Mais do que perguntar

             Em setembro de 1983, editado nos Estados Unidos por Ediciones de la Frontera, o vigésimo quinto número de Literatura Chilena, creación y crítica. Homenagem a Salvador Allende, na contracapa, reproduz breves palavras, destacados dos discursos que ele pronunciou em várias oportunidades, inclusive o do dia 11 de setembro de 1973. Entre os textos que lhe são dedicados, o de Carlos Droguett romancista e Rafael Agustín Gumucio, presidente da Unidad Popular. Exilados da ditadura chilena, viviam na Europa e, num de seus encontros, idealizaram um trabalho comum no qual, sem censura, falassem do céu, da terra e do inferno a partir da figura de Salvador Allende que, para eles, significou um eixo magnífico e permanente. O resultado foi “Diálogo sobre Salvador Allende”, uma entrevista onde não há “entrevistador e entrevistado”, mas perguntas que são opiniões e respostas, testemunhos não somente sobre Salvador Allende, mas, também, sobreos fatos que antecederam e tornaram possível o seu assassinato.

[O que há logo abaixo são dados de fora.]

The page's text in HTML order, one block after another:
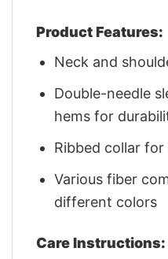
Product Features:
Neck and
Double-needle
hems for
Ribbed collar
Various fiber
different colors
Care Instructions:

            Longas são as perguntas de Carlos Droguett, definidas como temas em forma de perguntas que ele, em número de doze, mas às quais acrescenta muitas outras – podem ser mais, podem ser menos – como previne ao enviá-las para o amigo. Na primeira, quer saber se a juventude de Salvador Allende já anunciava essa passagem de médico assistencial para a cabeceira de um doente mais doente, mais numeroso, mais desastroso, um povo inteiro, um país longo e esquelético, uma sociedade marcada e tarada, um organismo social desintegrando-se, apodrecendo-se. Em outra, se ele deixava prever, ao ser ministro da saúde do governo de Pedro Aguirre Cerda, no seu trabalho para aliviar a miséria e erradicar as doenças oriundas dos males da pobreza, o Presidente que proclamava e preconizava as mudanças na sociedade, efetuadas dentro da lei. Respostas que o convívio de estreita amizade e durante trinta anos de Rafael Agustín Gumucio com Salvador Allende, torna particulares pois confessa lhe resultar difícil emitir juízos que se atenham a um ou a outro momento de sua vida familiar ou política. Assim, jovem ou maduro, em qualquer escalão de governo onde estivesse, Salvador Allende se constituiu, para ele, o homem insubornável, respeitador de seus compromissos.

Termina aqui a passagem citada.